=== Section Start ===
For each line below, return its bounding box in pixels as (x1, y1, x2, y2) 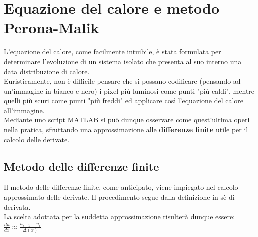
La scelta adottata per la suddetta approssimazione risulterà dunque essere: (4, 211, 235, 222)
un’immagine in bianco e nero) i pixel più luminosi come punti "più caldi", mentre (4, 85, 255, 96)
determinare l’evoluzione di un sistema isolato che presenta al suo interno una (4, 56, 242, 66)
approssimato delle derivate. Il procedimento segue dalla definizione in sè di (4, 192, 235, 202)
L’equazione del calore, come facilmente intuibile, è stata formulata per (4, 46, 221, 57)
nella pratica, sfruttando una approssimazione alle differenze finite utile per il (4, 124, 248, 135)
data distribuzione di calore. (4, 66, 90, 76)
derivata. (4, 201, 31, 212)
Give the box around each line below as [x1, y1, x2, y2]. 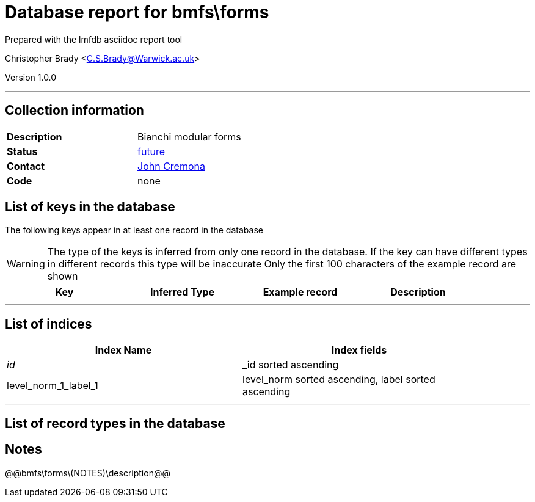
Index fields [331, 344, 387, 357]
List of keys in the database [5, 199, 175, 215]
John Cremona [137, 159, 205, 172]
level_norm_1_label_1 [7, 379, 98, 392]
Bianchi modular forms [137, 130, 241, 143]
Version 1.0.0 [5, 71, 57, 82]
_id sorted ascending [242, 358, 339, 371]
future [137, 145, 166, 158]
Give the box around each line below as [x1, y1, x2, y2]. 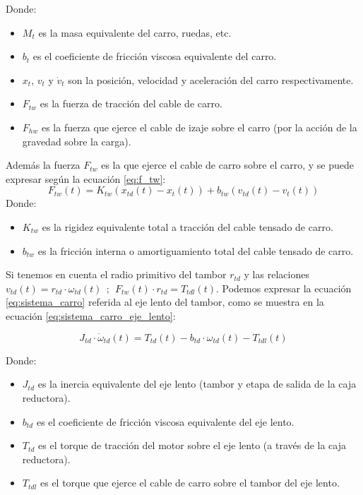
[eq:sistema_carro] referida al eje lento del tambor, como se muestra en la [6, 294, 324, 309]
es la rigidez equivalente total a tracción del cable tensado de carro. [42, 219, 333, 234]
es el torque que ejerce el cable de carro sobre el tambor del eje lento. [40, 475, 340, 490]
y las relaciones [244, 267, 309, 282]
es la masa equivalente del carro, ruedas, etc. [38, 25, 232, 40]
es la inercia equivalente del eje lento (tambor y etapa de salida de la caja [37, 376, 357, 391]
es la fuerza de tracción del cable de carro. [40, 96, 222, 111]
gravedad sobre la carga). [22, 133, 131, 148]
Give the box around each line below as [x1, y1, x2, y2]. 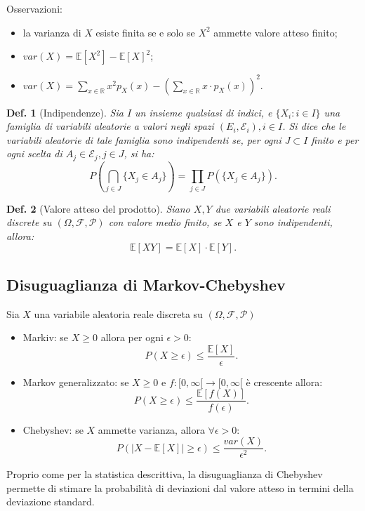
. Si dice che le [282, 119, 346, 133]
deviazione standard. [6, 494, 95, 509]
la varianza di [22, 25, 81, 39]
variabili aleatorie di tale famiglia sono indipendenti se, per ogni [6, 132, 281, 147]
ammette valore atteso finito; [213, 25, 338, 39]
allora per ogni [100, 330, 164, 345]
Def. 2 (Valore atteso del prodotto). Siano [6, 201, 190, 215]
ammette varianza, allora [98, 422, 205, 437]
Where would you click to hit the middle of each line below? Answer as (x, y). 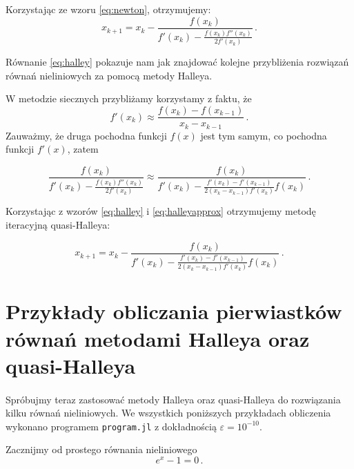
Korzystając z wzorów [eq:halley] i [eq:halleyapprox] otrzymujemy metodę (161, 211)
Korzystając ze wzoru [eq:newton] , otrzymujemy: (108, 9)
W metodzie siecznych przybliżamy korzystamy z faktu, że (129, 98)
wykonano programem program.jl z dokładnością (111, 426)
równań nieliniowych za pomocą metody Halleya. (109, 75)
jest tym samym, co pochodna (264, 135)
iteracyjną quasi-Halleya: (58, 224)
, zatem (83, 149)
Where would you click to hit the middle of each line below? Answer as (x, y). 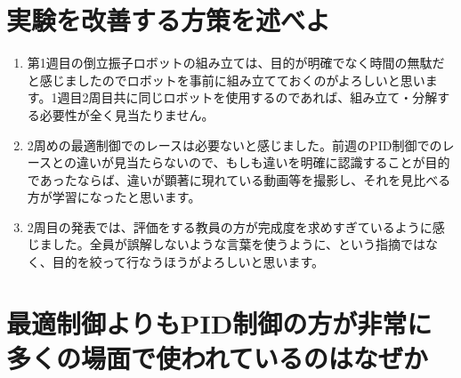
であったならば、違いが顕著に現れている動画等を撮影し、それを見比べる (239, 179)
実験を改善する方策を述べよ (169, 20)
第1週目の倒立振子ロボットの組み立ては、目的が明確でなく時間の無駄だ (236, 63)
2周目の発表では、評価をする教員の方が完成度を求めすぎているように (230, 226)
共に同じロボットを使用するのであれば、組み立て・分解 (275, 97)
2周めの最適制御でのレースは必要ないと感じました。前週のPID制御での (235, 145)
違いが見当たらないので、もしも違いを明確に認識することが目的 (263, 162)
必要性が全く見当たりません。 (127, 114)
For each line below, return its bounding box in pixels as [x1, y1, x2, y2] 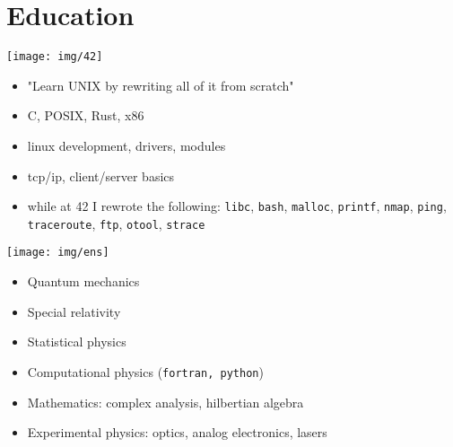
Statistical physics [27, 332, 126, 351]
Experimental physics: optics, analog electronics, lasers [27, 423, 327, 442]
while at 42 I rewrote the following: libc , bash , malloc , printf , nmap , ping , [27, 197, 447, 215]
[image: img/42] [6, 50, 103, 64]
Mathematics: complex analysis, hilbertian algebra [27, 392, 304, 411]
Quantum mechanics [27, 272, 140, 291]
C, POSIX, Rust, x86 [27, 106, 144, 125]
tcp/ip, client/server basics [27, 166, 175, 185]
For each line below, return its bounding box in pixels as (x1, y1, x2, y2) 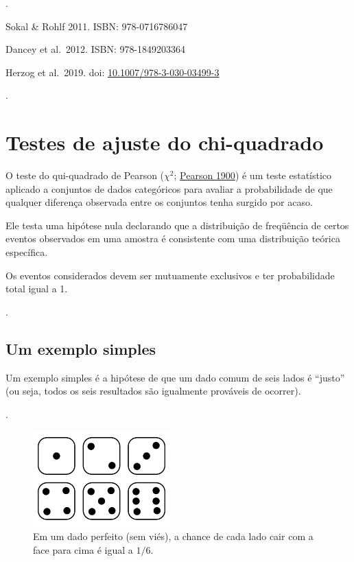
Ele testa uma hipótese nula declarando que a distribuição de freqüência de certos (5, 218, 349, 232)
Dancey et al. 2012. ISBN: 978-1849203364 (5, 42, 186, 56)
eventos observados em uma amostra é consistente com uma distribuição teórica (5, 231, 340, 246)
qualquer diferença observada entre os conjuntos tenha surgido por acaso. (5, 195, 313, 209)
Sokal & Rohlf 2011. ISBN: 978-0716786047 (5, 19, 188, 33)
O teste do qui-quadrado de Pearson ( (5, 168, 165, 183)
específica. (5, 245, 48, 259)
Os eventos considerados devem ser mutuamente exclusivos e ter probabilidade (5, 268, 335, 282)
=== Section End ===
In the answer, set down only the lines from the opening line of the listing through the line that holds "es la rigidez", exactly as they appear, minus the pictures.

For each line below, return its bounding box in pixels as (x1, y1, x2, y2) 
La scelta adottata per la suddetta approssimazione risulterà dunque essere: (4, 211, 235, 222)
un’immagine in bianco e nero) i pixel più luminosi come punti "più caldi", mentre (4, 85, 255, 96)
determinare l’evoluzione di un sistema isolato che presenta al suo interno una (4, 56, 242, 66)
approssimato delle derivate. Il procedimento segue dalla definizione in sè di (4, 192, 235, 202)
L’equazione del calore, come facilmente intuibile, è stata formulata per (4, 46, 221, 57)
nella pratica, sfruttando una approssimazione alle differenze finite utile per il (4, 124, 248, 135)
data distribuzione di calore. (4, 66, 90, 76)
derivata. (4, 201, 31, 212)
Give the box around each line below as [x1, y1, x2, y2]. 
Index fields [331, 344, 387, 357]
List of keys in the database [5, 199, 175, 215]
John Cremona [137, 159, 205, 172]
level_norm_1_label_1 [7, 379, 98, 392]
Bianchi modular forms [137, 130, 241, 143]
Version 1.0.0 [5, 71, 57, 82]
_id sorted ascending [242, 358, 339, 371]
future [137, 145, 166, 158]
Give the box around each line below as [x1, y1, x2, y2]. 
[eq:sistema_carro] referida al eje lento del tambor, como se muestra en la [6, 294, 324, 309]
es la rigidez equivalente total a tracción del cable tensado de carro. [42, 219, 333, 234]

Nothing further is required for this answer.